▶ Work instruction: Retype the following records exactly and exclude the pictures.

[Stored entries]
*** Begin section ***
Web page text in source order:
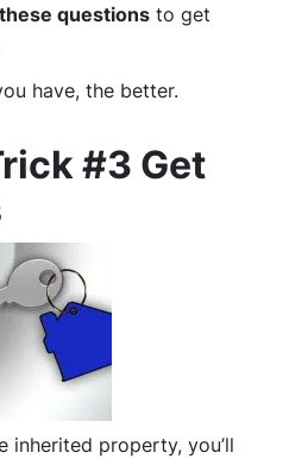
questions to get
have, the better.
#3 Get
inherited property, you’ll
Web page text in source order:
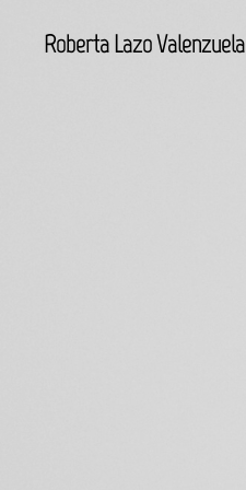
Roberta Lazo Valenzuela
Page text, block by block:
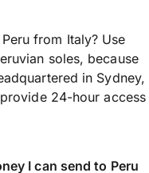
from Italy? Use
soles, because
in Sydney,
24-hour access
I can send to Peru
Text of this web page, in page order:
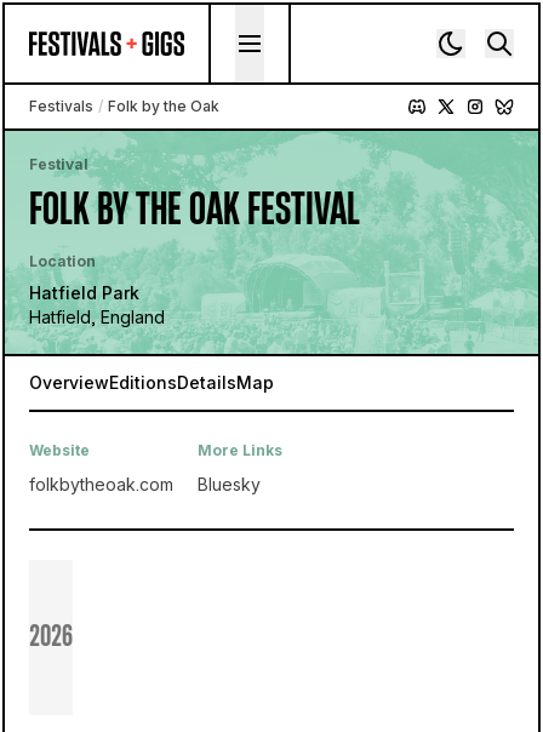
*** End section ***
▶ Response for this exercise:
Web page text in source order:
questions to get
have, the better.
#3 Get
inherited property, you’ll
Web page text in source order:
Roberta Lazo Valenzuela
Page text, block by block:
from Italy? Use
soles, because
in Sydney,
24-hour access
I can send to Peru
Text of this web page, in page order:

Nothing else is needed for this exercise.